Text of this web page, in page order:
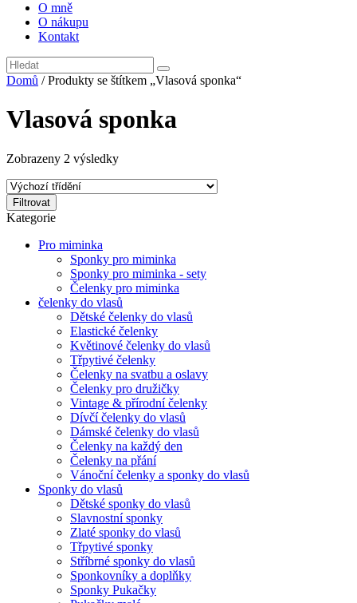
O mně
O nákupu
Kontakt
Domů / Produkty se štítkem „Vlasová sponka“
Vlasová sponka
Zobrazeny 2 výsledky
Filtrovat
Kategorie
Pro miminka
Sponky pro miminka
Sponky pro miminka - sety
Čelenky pro miminka
čelenky do vlasů
Dětské čelenky do vlasů
Elastické čelenky
Květinové čelenky do vlasů
Třpytivé čelenky
Čelenky na svatbu a oslavy
Čelenky pro družičky
Vintage & přírodní čelenky
Dívčí čelenky do vlasů
Dámské čelenky do vlasů
Čelenky na každý den
Čelenky na přání
Vánoční čelenky a sponky do vlasů
Sponky do vlasů
Dětské sponky do vlasů
Slavnostní sponky
Zlaté sponky do vlasů
Třpytivé sponky
Stříbrné sponky do vlasů
Sponkovníky a doplňky
Sponky Pukačky
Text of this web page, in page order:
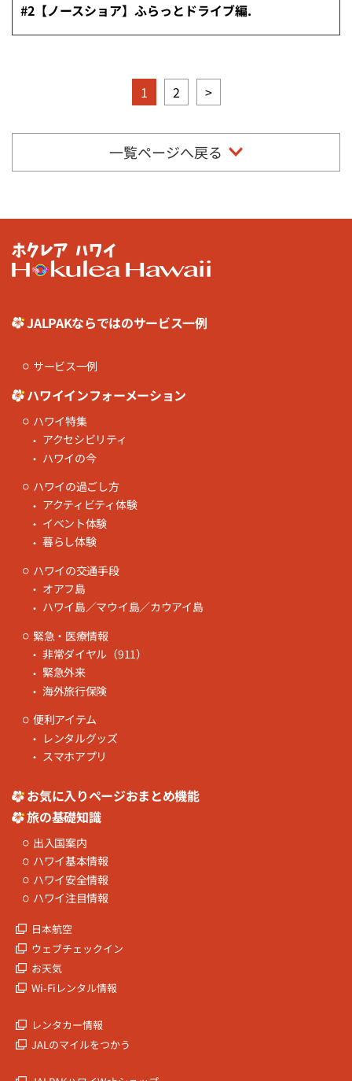
#2【ノースショア】ふらっとドライブ編.
1 2 >
一覧ページへ戻る
JALPAKならではのサービス一例
サービス一例
ハワイインフォーメーション
ハワイ特集
アクセシビリティ
ハワイの今
ハワイの過ごし方
アクティビティ体験
イベント体験
暮らし体験
ハワイの交通手段
オアフ島
ハワイ島／マウイ島／カウアイ島
緊急・医療情報
非常ダイヤル（911）
緊急外来
海外旅行保険
便利アイテム
レンタルグッズ
スマホアプリ
お気に入りページおまとめ機能
旅の基礎知識
出入国案内
ハワイ基本情報
ハワイ安全情報
ハワイ注目情報
日本航空
ウェブチェックイン
お天気
Wi-Fiレンタル情報
レンタカー情報
JALのマイルをつかう
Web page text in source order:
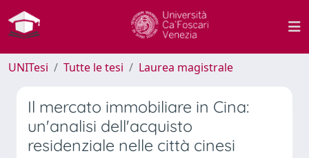
UNITesi Tutte le tesi Laurea magistrale
Il mercato immobiliare in Cina:
un'analisi dell'acquisto
residenziale nelle città cinesi
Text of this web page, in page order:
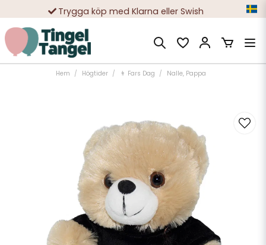
Trygga köp med Klarna eller Swish
10 000-tals nöjda kunder
Hem Högtider 👨 Fars Dag Nalle, Pappa
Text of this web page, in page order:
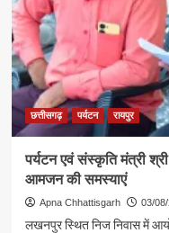
मंत्री
गजेंद्र
यादव
ने
की
छत्तीसगढ़ पर्यटन रायपुर
पर्यटन एवं संस्कृति मंत्री
आमजन की समस्याएं
Apna Chhattisgarh 03/
लखनपुर स्थित निज निवास में
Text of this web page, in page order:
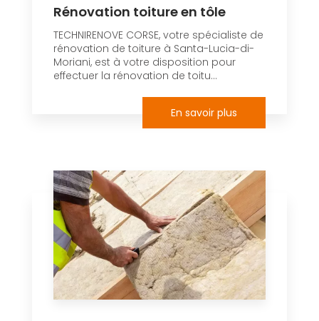
Rénovation toiture en tôle
TECHNIRENOVE CORSE, votre spécialiste de
rénovation de toiture à Santa-Lucia-di-
Moriani, est à votre disposition pour
effectuer la rénovation de toitu...
En savoir plus
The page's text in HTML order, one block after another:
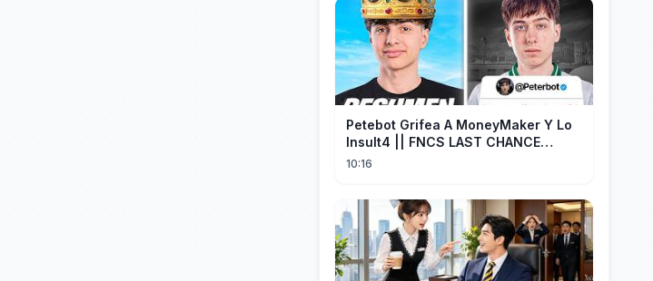
Petebot Grifea A MoneyMaker Y Lo
Insult4 || FNCS LAST CHANCE
Resumen
10:16
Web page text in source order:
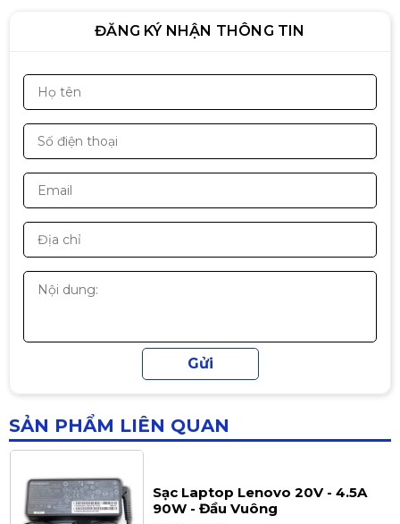
trix G531 G531G G531GD,…
ĐĂNG KÝ NHẬN THÔNG TIN
SẢN PHẨM LIÊN QUAN
Sạc dùng cho Asus 19V-4.74A -
290.000đ
Sạc Laptop Lenovo 20V 3.25A
65W 4.0 x 1.7mm - Đầu nhỏ
Sạc Laptop LENOVO 20V-4.5A-
90W Chân kim to
320.000đ
Sạc Laptop Lenovo 20V - 4.5A
90W - Đầu Vuông
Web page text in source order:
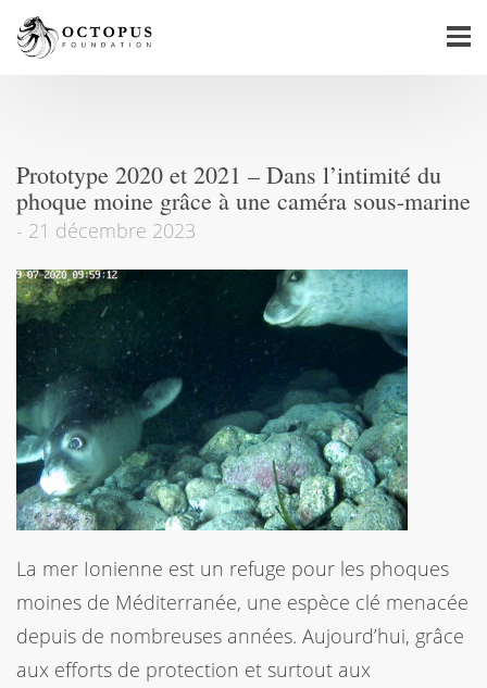
Prototype 2020 et 2021 – Dans l’intimité du
phoque moine grâce à une caméra sous-marine
- 21 décembre 2023
La mer Ionienne est un refuge pour les phoques
moines de Méditerranée, une espèce clé menacée
depuis de nombreuses années. Aujourd’hui, grâce
aux efforts de protection et surtout aux
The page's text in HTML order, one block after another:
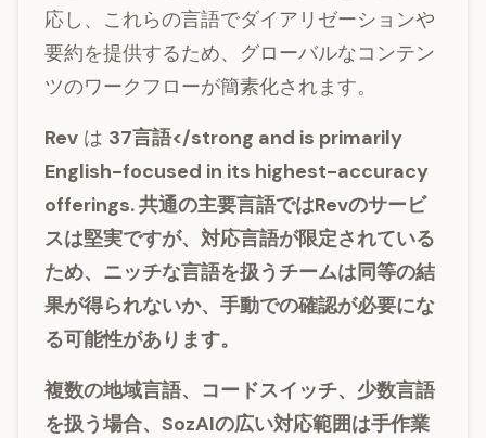
応し、これらの言語でダイアリゼーションや
要約を提供するため、グローバルなコンテン
ツのワークフローが簡素化されます。
Rev は 37言語</strong and is primarily
English-focused in its highest-accuracy
offerings. 共通の主要言語ではRevのサービ
スは堅実ですが、対応言語が限定されている
ため、ニッチな言語を扱うチームは同等の結
果が得られないか、手動での確認が必要にな
る可能性があります。
複数の地域言語、コードスイッチ、少数言語
を扱う場合、SozAIの広い対応範囲は手作業
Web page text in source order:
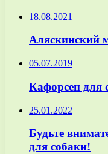
18.08.2021
Аляскинский
05.07.2019
Кафорсен для
25.01.2022
Будьте
для собаки!
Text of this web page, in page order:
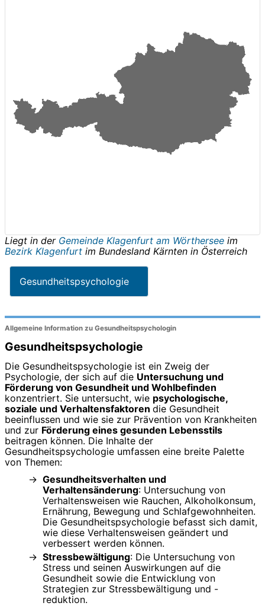
Liegt in der Gemeinde Klagenfurt am Wörthersee im
Bezirk Klagenfurt im Bundesland Kärnten in Österreich
Gesundheitspsychologie
Allgemeine Information zu Gesundheitspsychologin
Gesundheitspsychologie
Die Gesundheitspsychologie ist ein Zweig der
Psychologie, der sich auf die Untersuchung und
Förderung von Gesundheit und Wohlbefinden
konzentriert. Sie untersucht, wie psychologische,
soziale und Verhaltensfaktoren die Gesundheit
beeinflussen und wie sie zur Prävention von Krankheiten
und zur Förderung eines gesunden Lebensstils
beitragen können. Die Inhalte der
Gesundheitspsychologie umfassen eine breite Palette
von Themen:
Gesundheitsverhalten und
Verhaltensänderung: Untersuchung von
Verhaltensweisen wie Rauchen, Alkoholkonsum,
Ernährung, Bewegung und Schlafgewohnheiten.
Die Gesundheitspsychologie befasst sich damit,
wie diese Verhaltensweisen geändert und
verbessert werden können.
Stressbewältigung: Die Untersuchung von
Stress und seinen Auswirkungen auf die
Gesundheit sowie die Entwicklung von
Strategien zur Stressbewältigung und -
reduktion.
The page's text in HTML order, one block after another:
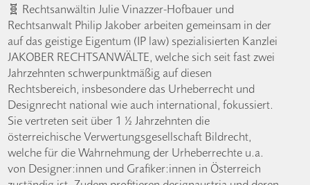
🧬 Rechtsanwältin Julie Vinazzer-Hofbauer und
Rechtsanwalt Philip Jakober arbeiten gemeinsam in der
auf das geistige Eigentum (IP law) spezialisierten Kanzlei
JAKOBER RECHTSANWÄLTE, welche sich seit fast zwei
Jahrzehnten schwerpunktmäßig auf diesen
Rechtsbereich, insbesondere das Urheberrecht und
Designrecht national wie auch international, fokussiert.
Sie vertreten seit über 1 ½ Jahrzehnten die
österreichische Verwertungsgesellschaft Bildrecht,
welche für die Wahrnehmung der Urheberrechte u.a.
von Designer:innen und Grafiker:innen in Österreich
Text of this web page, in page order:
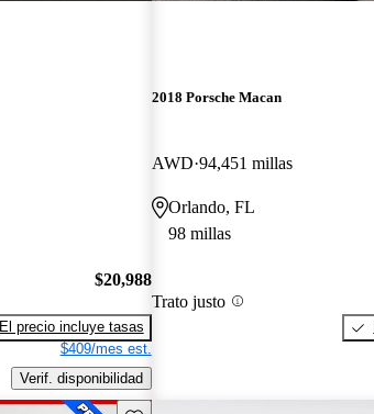
$20,988
El precio incluye tasas
$409/mes est.
Verif. disponibilidad
2018 Porsche Macan
AWD 94,451 millas
Orlando, FL
98 millas
Trato justo
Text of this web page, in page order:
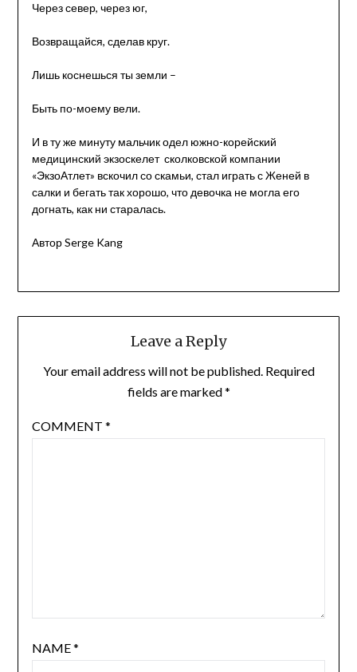
Через север, через юг,
Возвращайся, сделав круг.
Лишь коснешься ты земли –
Быть по-моему вели.
И в ту же минуту мальчик одел южно-корейский
медицинский экзоскелет сколковской компании
«ЭкзоАтлет» вскочил со скамьи, стал играть с Женей в
салки и бегать так хорошо, что девочка не могла его
догнать, как ни старалась.
Автор Serge Kang
Leave a Reply
Your email address will not be published. Required
fields are marked*
COMMENT *
NAME*
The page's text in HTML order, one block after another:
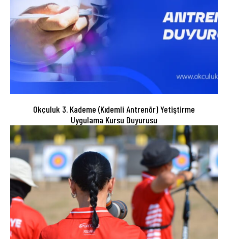
Okçuluk 3. Kademe (Kıdemli Antrenör) Yetiştirme
Uygulama Kursu Duyurusu
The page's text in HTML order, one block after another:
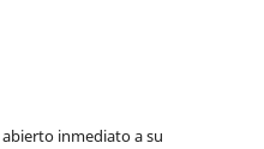
inmediato a su
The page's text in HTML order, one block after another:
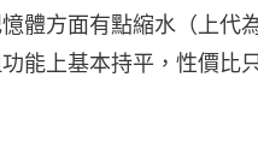
體方面有點縮水（上代
能上基本持平，性價比
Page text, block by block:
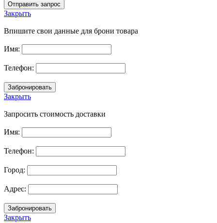
Закрыть
Впишите свои данные для брони товара
Имя:
Телефон:
Закрыть
Запросить стоимость доставки
Имя:
Телефон:
Город:
Адрес:
Закрыть
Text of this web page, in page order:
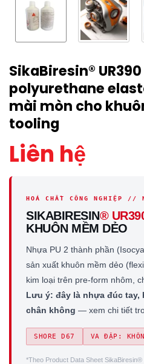
SikaBiresin®
polyurethane
mài mòn cho
tooling
Liên hệ
HOÁ CHẤT CÔNG NGHIỆP //
SIKABIRESIN®
KHUÔN MỀM DẺO
Nhựa PU 2 thành phần
sản xuất khuôn mềm dẻo
kim loại trên pre-form nhôm,
Lưu ý: đây là nhựa đúc tay,
chân không — xem chi tiết
SHORE D67 VA ĐẬP:
*Theo Product Data Sheet SikaBiresin®
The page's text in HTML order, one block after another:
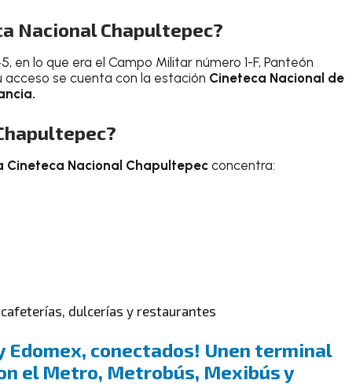
Nacional Chapultepec?
en lo que era el Campo Militar número 1-F, Panteón
acceso se cuenta con la estación Cineteca Nacional de
Cineteca Nacional Chapultepec concentra:
dulcerías y restaurantes
y Edomex, conectados! Unen terminal
el Metro, Metrobús, Mexibús y
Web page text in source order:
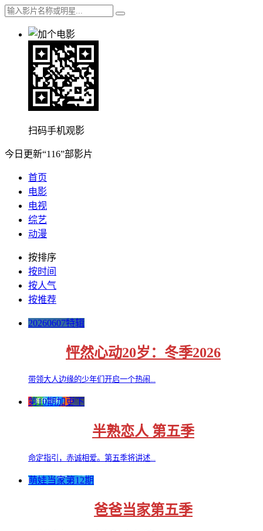
扫码手机观影
今日更新“116”部影片
首页
电影
电视
综艺
动漫
按排序
按时间
按人气
按推荐
20260607特辑
怦然心动20岁：冬季2026
带领大人边缘的少年们开启一个热闹...
第10期加更下
半熟恋人 第五季
命定指引，赤诚相爱。第五季将讲述...
萌娃当家第12期
爸爸当家第五季
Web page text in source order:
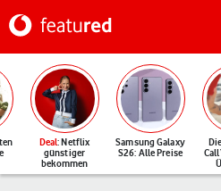
Deal: Netflix
günstiger
bekommen
Samsung Galaxy
S26: Alle Preise
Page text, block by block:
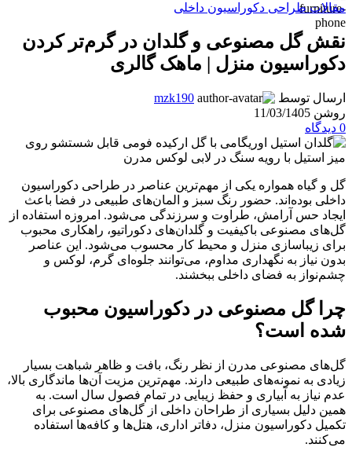
مقالات طراحی دکوراسیون داخلی
نقش گل مصنوعی و گلدان در گرم‌تر کردن
دکوراسیون منزل | ماهک گالری
ارسال توسط
mzk190
روشن 11/03/1405
0 دیدگاه
گل و گیاه همواره یکی از مهم‌ترین عناصر در طراحی دکوراسیون
داخلی بوده‌اند. حضور رنگ سبز و المان‌های طبیعی در فضا باعث
ایجاد حس آرامش، طراوت و سرزندگی می‌شود. امروزه استفاده از
گل‌های مصنوعی باکیفیت و گلدان‌های دکوراتیو، راهکاری محبوب
برای زیباسازی منزل و محیط کار محسوب می‌شود. این عناصر
بدون نیاز به نگهداری مداوم، می‌توانند جلوه‌ای گرم، لوکس و
چشم‌نواز به فضای داخلی ببخشند.
چرا گل مصنوعی در دکوراسیون محبوب
شده است؟
گل‌های مصنوعی مدرن از نظر رنگ، بافت و ظاهر شباهت بسیار
زیادی به نمونه‌های طبیعی دارند. مهم‌ترین مزیت آن‌ها ماندگاری بالا،
عدم نیاز به آبیاری و حفظ زیبایی در تمام فصول سال است. به
همین دلیل بسیاری از طراحان داخلی از گل‌های مصنوعی برای
تکمیل دکوراسیون منزل، دفاتر اداری، هتل‌ها و کافه‌ها استفاده
می‌کنند.
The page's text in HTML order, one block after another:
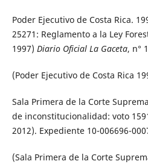
Poder Ejecutivo de Costa Rica.
25271: Reglamento a la Ley
1997) Diario Oficial La Gaceta, n°
(Poder Ejecutivo de Costa Rica
Sala Primera de la Corte
de inconstitucionalidad: voto
2012). Expediente 10-006696-
(Sala Primera de la Corte
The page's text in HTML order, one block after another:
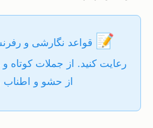
📝 قواعد نگارشی و
رعایت کنید. از جملات کوتاه و
از حشو و اطناب
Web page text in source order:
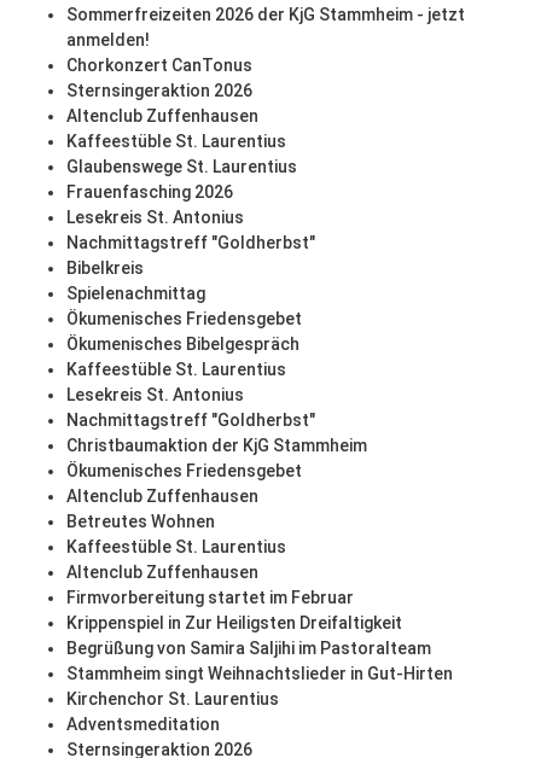
Sommerfreizeiten 2026 der KjG Stammheim - jetzt
anmelden!
Chorkonzert CanTonus
Sternsingeraktion 2026
Altenclub Zuffenhausen
Kaffeestüble St. Laurentius
Glaubenswege St. Laurentius
Frauenfasching 2026
Lesekreis St. Antonius
Nachmittagstreff "Goldherbst"
Bibelkreis
Spielenachmittag
Ökumenisches Friedensgebet
Ökumenisches Bibelgespräch
Kaffeestüble St. Laurentius
Lesekreis St. Antonius
Nachmittagstreff "Goldherbst"
Christbaumaktion der KjG Stammheim
Ökumenisches Friedensgebet
Altenclub Zuffenhausen
Betreutes Wohnen
Kaffeestüble St. Laurentius
Altenclub Zuffenhausen
Firmvorbereitung startet im Februar
Krippenspiel in Zur Heiligsten Dreifaltigkeit
Begrüßung von Samira Saljihi im Pastoralteam
Stammheim singt Weihnachtslieder in Gut-Hirten
Kirchenchor St. Laurentius
Adventsmeditation
Sternsingeraktion 2026
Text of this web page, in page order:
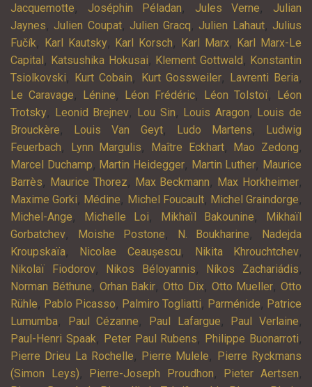
Jacquemotte, Joséphin Péladan, Jules Verne, Julian
Jaynes, Julien Coupat, Julien Gracq, Julien Lahaut, Julius
Fučík, Karl Kautsky, Karl Korsch, Karl Marx, Karl Marx-Le
Capital , Katsushika Hokusai, Klement Gottwald , Konstantin
Tsiolkovski, Kurt Cobain, Kurt Gossweiler, Lavrenti Beria,
Le Caravage, Lénine, Léon Frédéric, Léon Tolstoï,
Léon
Trotsky, Leonid Brejnev, Lou Sin, Louis Aragon, Louis de
Brouckère, Louis Van Geyt, Ludo Martens,
Ludwig
Feuerbach, Lynn Margulis, Maître Eckhart, Mao Zedong,
Marcel Duchamp, Martin Heidegger, Martin Luther, Maurice
Barrès, Maurice Thorez, Max Beckmann, Max Horkheimer,
Maxime Gorki, Médine, Michel Foucault, Michel Graindorge,
Michel-Ange, Michelle Loi, Mikhaïl Bakounine,
Mikhaïl
Gorbatchev, Moishe Postone, N. Boukharine,
Nadejda
Kroupskaïa, Nicolae Ceaușescu, Nikita Khrouchtchev,
Nikolaï Fiodorov, Nikos Béloyannis, Níkos Zachariádis,
Norman Béthune, Orhan Bakir, Otto Dix, Otto Mueller, Otto
Rühle, Pablo Picasso, Palmiro Togliatti, Parménide, Patrice
Lumumba, Paul Cézanne, Paul Lafargue, Paul Verlaine,
Paul-Henri Spaak, Peter Paul Rubens, Philippe Buonarroti,
Pierre Drieu La Rochelle, Pierre Mulele,
Pierre Ryckmans
(Simon Leys), Pierre-Joseph Proudhon, Pieter Aertsen,
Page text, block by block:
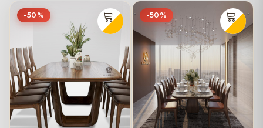
-50% -50%
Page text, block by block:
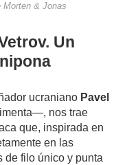
Morten & Jonas
Un
ucraniano Pavel
nos trae
que, inspirada en
en las
de filo único y punta
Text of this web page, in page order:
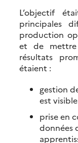
L’objectif
principales
production
et de
résultats
étaient :
gestion
est
prise en
données
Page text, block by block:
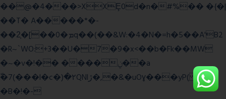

* * * * * * *

[Task details] Reproduce only the lines from the first line of the listing above up to and including the line that holds "Květinové čelenky do vlasů". Omit the pictures.

[Result]
Text of this web page, in page order:
O mně
O nákupu
Kontakt
Domů / Produkty se štítkem „Vlasová sponka“
Vlasová sponka
Zobrazeny 2 výsledky
Filtrovat
Kategorie
Pro miminka
Sponky pro miminka
Sponky pro miminka - sety
Čelenky pro miminka
čelenky do vlasů
Dětské čelenky do vlasů
Elastické čelenky
Květinové čelenky do vlasů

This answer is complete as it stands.